■ Activity
The required output is the lines from the one with "mustard seed production" through the end of the data, repeated verbatim, with no pictures included.

Dataset entries:

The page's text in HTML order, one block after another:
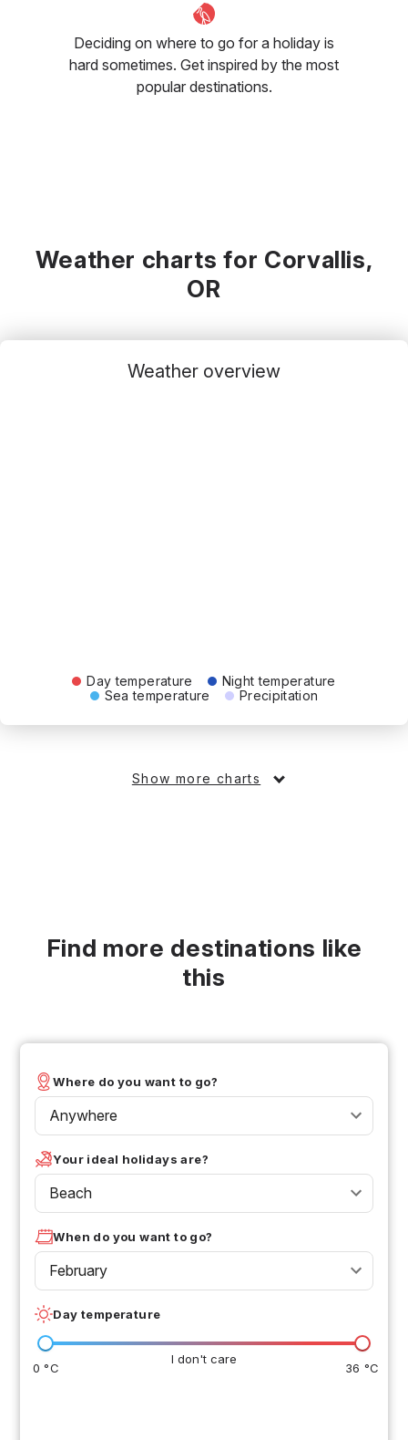
Deciding on where to go for a holiday is
hard sometimes. Get inspired by the most
popular destinations.
Weather charts for Corvallis,
OR
Weather overview
Day temperature
Night temperature
Sea temperature
Precipitation
Show more charts
Find more destinations like
this
Where do you want to go?
Anywhere
Your ideal holidays are?
Beach
When do you want to go?
February
Day temperature
I don't care
0 °C 36 °C
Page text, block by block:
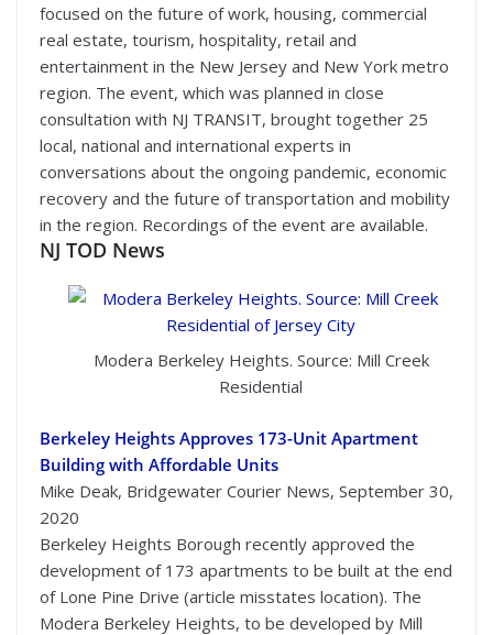
focused on the future of work, housing, commercial
real estate, tourism, hospitality, retail and
entertainment in the New Jersey and New York metro
region. The event, which was planned in close
consultation with NJ TRANSIT, brought together 25
local, national and international experts in
conversations about the ongoing pandemic, economic
recovery and the future of transportation and mobility
in the region. Recordings of the event are available.
NJ TOD News
Modera Berkeley Heights. Source: Mill Creek
Residential
Berkeley Heights Approves 173-Unit Apartment
Building with Affordable Units
Mike Deak, Bridgewater Courier News, September 30,
2020
Berkeley Heights Borough recently approved the
development of 173 apartments to be built at the end
of Lone Pine Drive (article misstates location). The
Modera Berkeley Heights, to be developed by Mill
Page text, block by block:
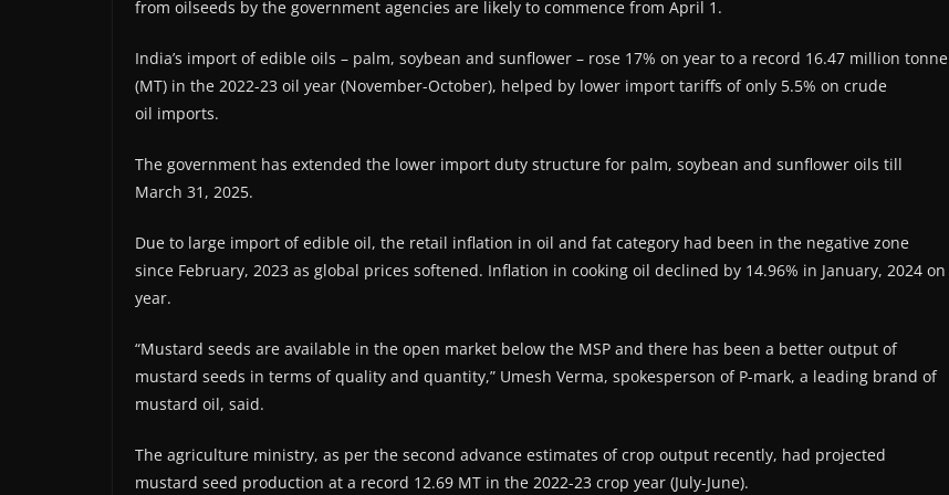
from oilseeds by the government agencies are likely to commence from April 1.
India’s import of edible oils – palm, soybean and sunflower – rose 17% on year to a record 16.47 million tonne
(MT) in the 2022-23 oil year (November-October), helped by lower import tariffs of only 5.5% on crude
oil imports.
The government has extended the lower import duty structure for palm, soybean and sunflower oils till
March 31, 2025.
Due to large import of edible oil, the retail inflation in oil and fat category had been in the negative zone
since February, 2023 as global prices softened. Inflation in cooking oil declined by 14.96% in January, 2024 on
year.
“Mustard seeds are available in the open market below the MSP and there has been a better output of
mustard seeds in terms of quality and quantity,” Umesh Verma, spokesperson of P-mark, a leading brand of
mustard oil, said.
The agriculture ministry, as per the second advance estimates of crop output recently, had projected
mustard seed production at a record 12.69 MT in the 2022-23 crop year (July-June).
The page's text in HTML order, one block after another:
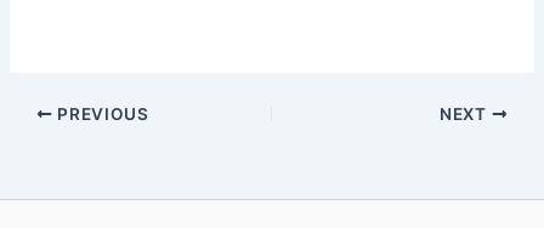
PREVIOUS NEXT
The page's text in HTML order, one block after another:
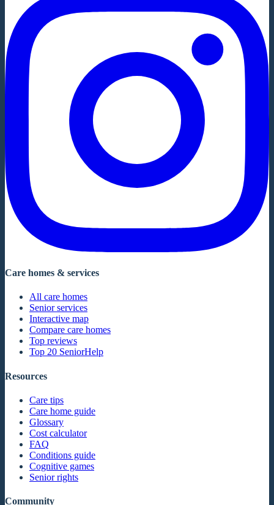
Care homes & services
All care homes
Senior services
Interactive map
Compare care homes
Top reviews
Top 20 SeniorHelp
Resources
Care tips
Care home guide
Glossary
Cost calculator
FAQ
Conditions guide
Cognitive games
Senior rights
Community

■ Exercise response
mustard seed production at a record 12.69 MT in the 2022-23 crop year (July-June).
The page's text in HTML order, one block after another:
PREVIOUS NEXT
The page's text in HTML order, one block after another:
Care homes & services
All care homes
Senior services
Interactive map
Compare care homes
Top reviews
Top 20 SeniorHelp
Resources
Care tips
Care home guide
Glossary
Cost calculator
FAQ
Conditions guide
Cognitive games
Senior rights
Community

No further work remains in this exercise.